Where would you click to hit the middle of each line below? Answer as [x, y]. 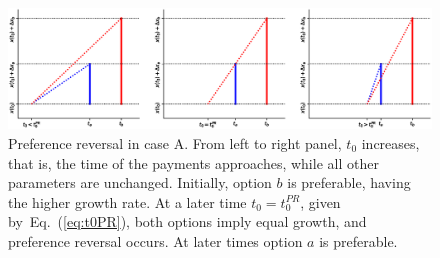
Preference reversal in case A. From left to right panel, [175, 142]
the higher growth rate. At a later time [127, 201]
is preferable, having [349, 182]
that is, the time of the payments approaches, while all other [193, 162]
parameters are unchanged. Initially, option [140, 182]
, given [320, 201]
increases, [390, 142]
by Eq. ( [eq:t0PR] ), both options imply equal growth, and [187, 221]

==========

_TASK OBJECTIVE:_ Please, without any of the pictures, set down exactly the lines from the beginning of the listing to the line that contains "that is, the", inclusive.

_ANSWER FOR THE TASK:_
Where would you click to hit the middle of each line below? Answer as [x, y]. 
Preference reversal in case A. From left to right panel, [175, 142]
the higher growth rate. At a later time [127, 201]
is preferable, having [349, 182]
that is, the time of the payments approaches, while all other [193, 162]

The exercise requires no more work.